▶ _RECORDS FOR THIS EXERCISE_

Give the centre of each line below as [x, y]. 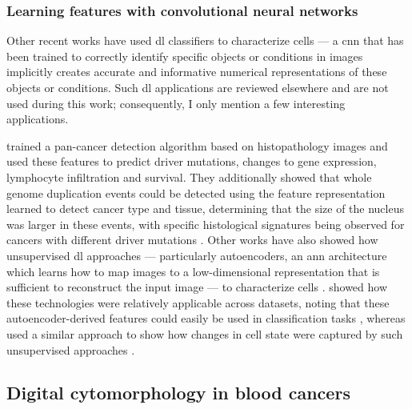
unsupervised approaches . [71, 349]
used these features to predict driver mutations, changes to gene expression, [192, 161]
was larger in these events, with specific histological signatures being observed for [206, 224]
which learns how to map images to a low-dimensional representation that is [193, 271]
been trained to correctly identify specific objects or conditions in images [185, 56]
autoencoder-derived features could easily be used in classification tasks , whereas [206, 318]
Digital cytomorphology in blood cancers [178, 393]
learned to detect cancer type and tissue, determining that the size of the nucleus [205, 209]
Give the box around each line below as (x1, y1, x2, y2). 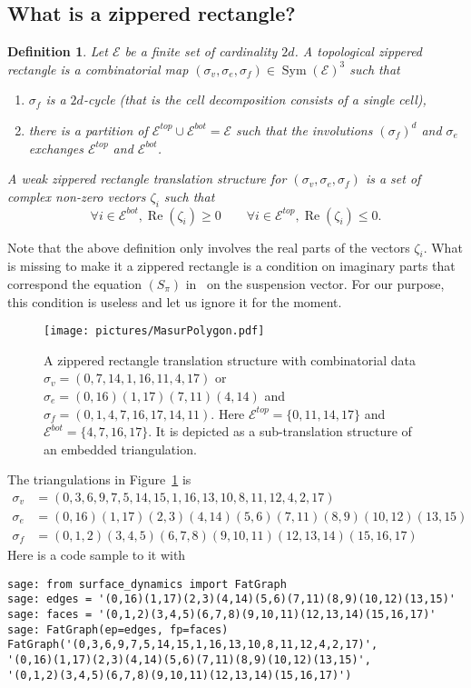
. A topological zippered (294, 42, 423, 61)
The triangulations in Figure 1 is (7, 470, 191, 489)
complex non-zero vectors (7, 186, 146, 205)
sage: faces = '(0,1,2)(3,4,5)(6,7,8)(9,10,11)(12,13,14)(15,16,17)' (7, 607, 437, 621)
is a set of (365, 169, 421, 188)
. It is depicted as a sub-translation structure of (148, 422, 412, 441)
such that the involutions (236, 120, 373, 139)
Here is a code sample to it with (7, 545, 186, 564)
...
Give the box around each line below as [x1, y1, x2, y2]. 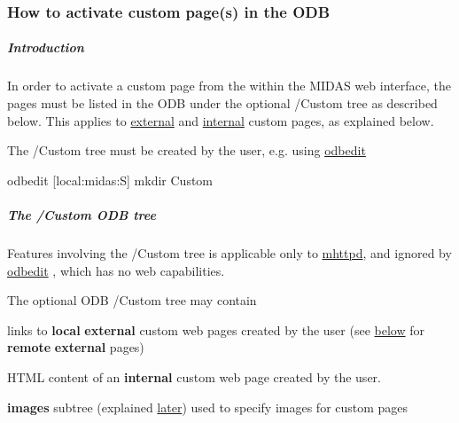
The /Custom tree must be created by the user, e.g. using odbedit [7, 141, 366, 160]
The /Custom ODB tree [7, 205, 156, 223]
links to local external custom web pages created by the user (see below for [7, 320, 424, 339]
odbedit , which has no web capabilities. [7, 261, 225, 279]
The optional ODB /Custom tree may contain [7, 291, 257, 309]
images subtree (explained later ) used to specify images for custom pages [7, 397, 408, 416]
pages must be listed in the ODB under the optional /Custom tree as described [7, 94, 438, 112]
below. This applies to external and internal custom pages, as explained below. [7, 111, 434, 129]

▶ _WHAT THIS TASK INVOLVES_
Whenever a line of the material holds the word "that", copy it out.

▶ _EXPECTED OUTPUT_
which learns how to map images to a low-dimensional representation that is [193, 271]
learned to detect cancer type and tissue, determining that the size of the nucleus [205, 209]
such that the involutions (236, 120, 373, 139)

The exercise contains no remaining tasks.